Task statement:
Your task is to copy each line of the records that includes the string "spliced".

Source data:
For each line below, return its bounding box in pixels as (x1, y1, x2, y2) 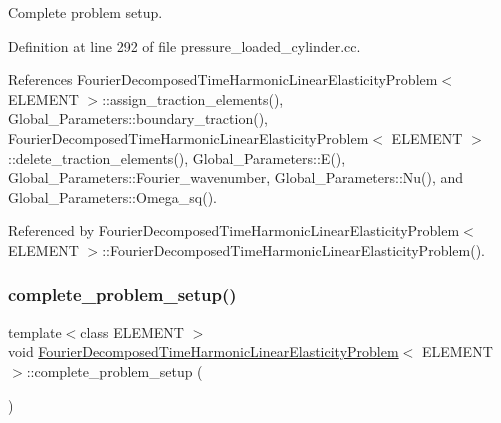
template (8, 321, 62, 342)
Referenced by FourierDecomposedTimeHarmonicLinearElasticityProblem (8, 220, 460, 241)
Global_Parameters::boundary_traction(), (8, 108, 268, 129)
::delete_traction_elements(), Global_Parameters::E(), (8, 147, 346, 168)
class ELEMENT (80, 321, 184, 342)
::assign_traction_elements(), (102, 88, 284, 109)
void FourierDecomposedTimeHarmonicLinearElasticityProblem (8, 341, 399, 362)
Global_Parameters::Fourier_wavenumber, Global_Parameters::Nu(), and (8, 167, 464, 188)
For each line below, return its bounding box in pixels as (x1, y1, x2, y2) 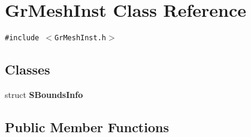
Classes (5, 60, 50, 79)
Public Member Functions (5, 117, 169, 136)
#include (5, 34, 40, 43)
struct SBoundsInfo (5, 88, 83, 100)
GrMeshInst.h (55, 34, 106, 43)
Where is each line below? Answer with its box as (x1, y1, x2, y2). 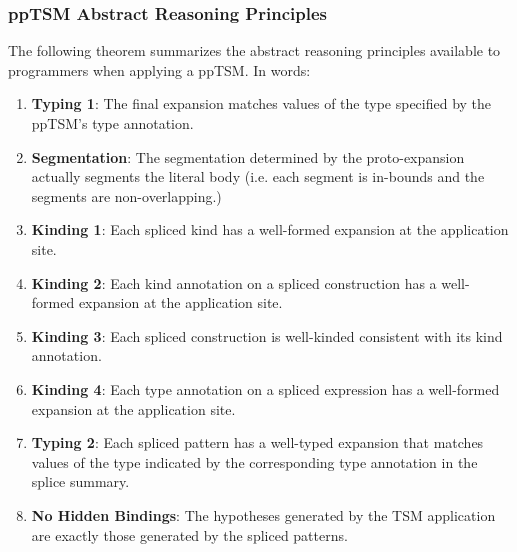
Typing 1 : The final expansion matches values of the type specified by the (31, 93, 492, 114)
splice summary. (31, 471, 130, 492)
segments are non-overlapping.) (31, 185, 222, 206)
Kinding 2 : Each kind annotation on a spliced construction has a (31, 272, 437, 293)
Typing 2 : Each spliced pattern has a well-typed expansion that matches (31, 432, 484, 453)
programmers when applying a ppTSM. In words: (8, 59, 311, 80)
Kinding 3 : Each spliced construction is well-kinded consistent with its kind (31, 325, 503, 346)
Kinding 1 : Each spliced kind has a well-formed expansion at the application (31, 219, 509, 240)
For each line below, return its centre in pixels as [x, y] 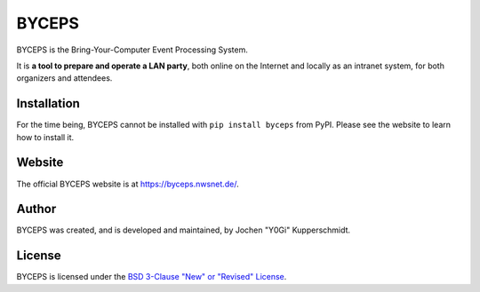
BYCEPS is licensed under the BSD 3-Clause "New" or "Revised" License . [152, 277]
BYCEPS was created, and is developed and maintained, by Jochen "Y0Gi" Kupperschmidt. [184, 230]
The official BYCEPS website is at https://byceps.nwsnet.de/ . [128, 184]
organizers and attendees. [64, 78]
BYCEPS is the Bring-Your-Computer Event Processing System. [132, 50]
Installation [48, 103]
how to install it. [45, 137]
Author [36, 209]
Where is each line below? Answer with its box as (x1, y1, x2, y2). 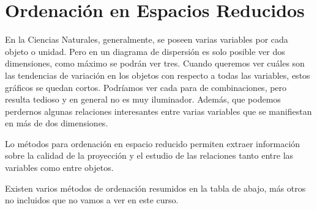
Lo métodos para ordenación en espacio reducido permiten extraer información (5, 137, 300, 150)
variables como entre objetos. (5, 161, 114, 174)
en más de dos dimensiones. (5, 117, 108, 129)
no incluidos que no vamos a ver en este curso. (5, 194, 179, 206)
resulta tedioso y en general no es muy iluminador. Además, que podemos (5, 93, 281, 106)
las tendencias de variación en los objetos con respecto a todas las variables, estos (5, 68, 310, 81)
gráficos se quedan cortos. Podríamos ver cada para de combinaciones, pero (5, 81, 287, 93)
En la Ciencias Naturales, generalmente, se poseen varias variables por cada (5, 33, 288, 46)

Task answer:
Kinding 2 : Each kind annotation on a spliced construction has a (31, 272, 437, 293)
Typing 2 : Each spliced pattern has a well-typed expansion that matches (31, 432, 484, 453)
Kinding 3 : Each spliced construction is well-kinded consistent with its kind (31, 325, 503, 346)
Kinding 1 : Each spliced kind has a well-formed expansion at the application (31, 219, 509, 240)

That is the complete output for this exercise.